The rate coefficients for reaction with O(3P) of the mono-substituted iodo-alkanes display a clear negative dependence on ionisation potential.

We note that the trend line in Fig. 7 was derived by fitting only to those data points in which a negative temperature dependence has been established.

When the pre-exponential factor is used in place of the room temperature rate coefficient, the correlation is barely discernible.

The observation of a positive temperature dependence for O(3P) + CF3I may imply that the rate coefficient is influenced by barriers to rearrangement of the association complex, and the dependence of k on ionisation potential may be modified.

The temperature dependence of the reaction between O(3P) and the other fluorinated species is presently unknown.

The data for O(3P) + CH2I2 does not fit well with this trend, possibly reflecting stabilisation of the association complex via involvement of two iodine atoms.1

The rate coefficients obtained at 298 K can be compared to data obtained for the reactions of the same RI with both the OH radical and Cl atoms, which are also listed in Table 3.

With the exception of CH2I2 (for which no rate coefficients for reaction with Cl or OH are available) some interesting trends are observed.

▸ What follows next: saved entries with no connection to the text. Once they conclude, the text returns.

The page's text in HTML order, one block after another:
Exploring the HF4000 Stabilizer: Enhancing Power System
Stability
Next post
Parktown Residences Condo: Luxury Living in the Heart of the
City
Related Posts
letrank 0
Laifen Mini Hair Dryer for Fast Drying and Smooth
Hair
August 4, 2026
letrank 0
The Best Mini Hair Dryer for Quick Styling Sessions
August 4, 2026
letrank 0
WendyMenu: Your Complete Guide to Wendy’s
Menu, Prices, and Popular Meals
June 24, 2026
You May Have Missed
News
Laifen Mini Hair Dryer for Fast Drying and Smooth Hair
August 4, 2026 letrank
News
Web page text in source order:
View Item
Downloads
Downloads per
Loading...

For both OH and Cl the rate coefficient increases with the number of C–H bonds from C1 to C3, with a lower rate coefficient for 2-C3H7I than for 1-C3H7I, reflecting the reduced number of weaker secondary C–H bonds for 2-C3H7I compared to 1-C3H7I. For the reasons discussed above, the relative reactivity of O(3P) with 1-C3H7I and 2-C3H7I is reversed due to the larger number of β H-atoms that can be internally extracted as the association complex rearranges via a five-membered ring transition state to form HOI.

We note that the general trend for the reactivity of O(3P) and Cl towards hydrocarbons, wherein Cl abstraction is usually orders of magnitude faster than O(3P) is reversed for most of the iodine substituted hydrocarbons investigated, again indicating the relatively minor role of abstraction compared to addition–elimination.

Summary and conclusions

Rate coefficients were obtained at different temperatures for the reaction of O(3P) with a series of iodine-substituted alkanes (CF3I, CH3I, CH2I2 C2H5I, 1-C3H7I and 2-C3H7I).

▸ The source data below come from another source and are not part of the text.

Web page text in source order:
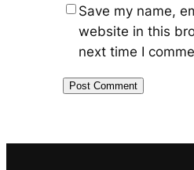
Save my name,
website in this
next time I
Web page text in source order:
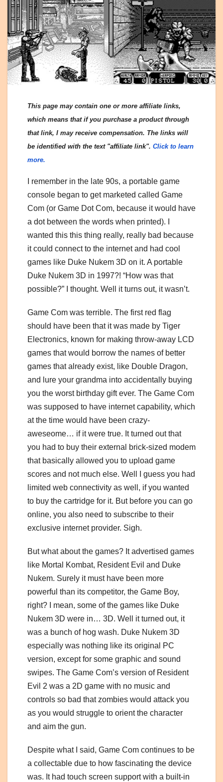
This page may contain one or more affiliate links,
which means that if you purchase a product through
that link, I may receive compensation. The links will
be identified with the text "affiliate link". Click to learn
more.
I remember in the late 90s, a portable game
console began to get marketed called Game
Com (or Game Dot Com, because it would have
a dot between the words when printed). I
wanted this this thing really, really bad because
it could connect to the internet and had cool
games like Duke Nukem 3D on it. A portable
Duke Nukem 3D in 1997?! “How was that
possible?” I thought. Well it turns out, it wasn’t.
Game Com was terrible. The first red flag
should have been that it was made by Tiger
Electronics, known for making throw-away LCD
games that would borrow the names of better
games that already exist, like Double Dragon,
and lure your grandma into accidentally buying
you the worst birthday gift ever. The Game Com
was supposed to have internet capability, which
at the time would have been crazy-
aweseome… if it were true. It turned out that
you had to buy their external brick-sized modem
that basically allowed you to upload game
scores and not much else. Well I guess you had
limited web connectivity as well, if you wanted
to buy the cartridge for it. But before you can go
online, you also need to subscribe to their
exclusive internet provider. Sigh.
But what about the games? It advertised games
like Mortal Kombat, Resident Evil and Duke
Nukem. Surely it must have been more
powerful than its competitor, the Game Boy,
right? I mean, some of the games like Duke
Nukem 3D were in… 3D. Well it turned out, it
was a bunch of hog wash. Duke Nukem 3D
especially was nothing like its original PC
version, except for some graphic and sound
swipes. The Game Com’s version of Resident
Evil 2 was a 2D game with no music and
controls so bad that zombies would attack you
as you would struggle to orient the character
and aim the gun.
Despite what I said, Game Com continues to be
a collectable due to how fascinating the device
was. It had touch screen support with a built-in
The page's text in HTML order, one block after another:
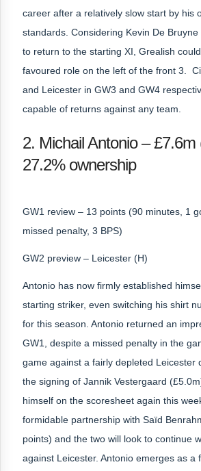
career after a relatively slow start by his
standards. Considering Kevin De
to return to the starting XI, Grealish
favoured role on the left of the front 3.
and Leicester in GW3 and GW4
capable of returns against any team.
2. Michail Antonio – £7.6m
27.2% ownership
GW1 review – 13 points (90 minutes, 1
missed penalty, 3 BPS)
GW2 preview – Leicester (H)
Antonio has now firmly established
starting striker, even switching his shirt
for this season. Antonio returned an
GW1, despite a missed penalty in the
game against a fairly depleted Leicester
the signing of Jannik Vestergaard
himself on the scoresheet again this
formidable partnership with Saïd
points) and the two will look to continue
against Leicester. Antonio emerges as a

For reaction of CH2I2, C2H5I and 1-C3H7I with O(3P) atoms this work represents the first rate coefficient determination reported at any temperature and for CH2I2, C2H5I, 1-C3H7I, 2-C3H7I with O(3P) atoms the first study of the temperature dependence.

With the exception of CF3I and CH2I2, all the reactions display an increase in rate coefficient with decreasing temperature, and are several orders of magnitude faster than their non-iodine-substituted hydrocarbon analogues.

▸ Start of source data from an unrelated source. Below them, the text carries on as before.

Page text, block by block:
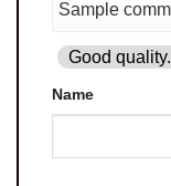
Good quality.
Name
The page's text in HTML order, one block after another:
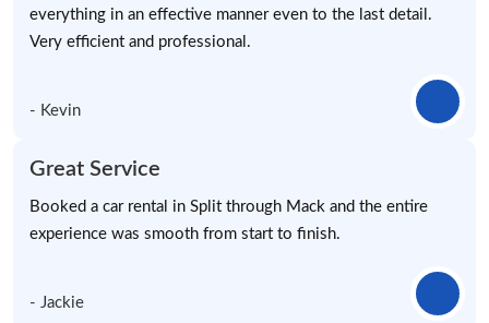
everything in an effective manner even to the last detail.
Very efficient and professional.
- Kevin
Great Service
Booked a car rental in Split through Mack and the entire
experience was smooth from start to finish.
- Jackie
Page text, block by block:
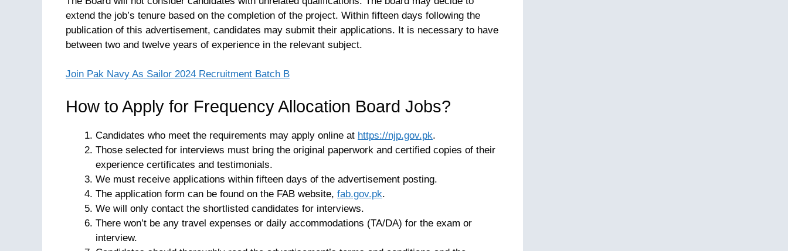
extend the job’s tenure based on the completion of the project. Within fifteen days following the
publication of this advertisement, candidates may submit their applications. It is necessary to have
between two and twelve years of experience in the relevant subject.
Join Pak Navy As Sailor 2024 Recruitment Batch B
How to Apply for Frequency Allocation Board Jobs?
Candidates who meet the requirements may apply online at https://njp.gov.pk.
Those selected for interviews must bring the original paperwork and certified copies of their
experience certificates and testimonials.
We must receive applications within fifteen days of the advertisement posting.
The application form can be found on the FAB website, fab.gov.pk.
We will only contact the shortlisted candidates for interviews.
There won’t be any travel expenses or daily accommodations (TA/DA) for the exam or
interview.

In the case of CF3I, the pressure dependence was investigated, and, in contrast to previous work, none was found at any temperature down to 223 K. These data substantiate the concept that, at low temperatures, the reactions between O(3P) and RI proceed mainly via formation of an association complex in which O(3P) adds to the I atom, and which can then rearrange to form a number of products.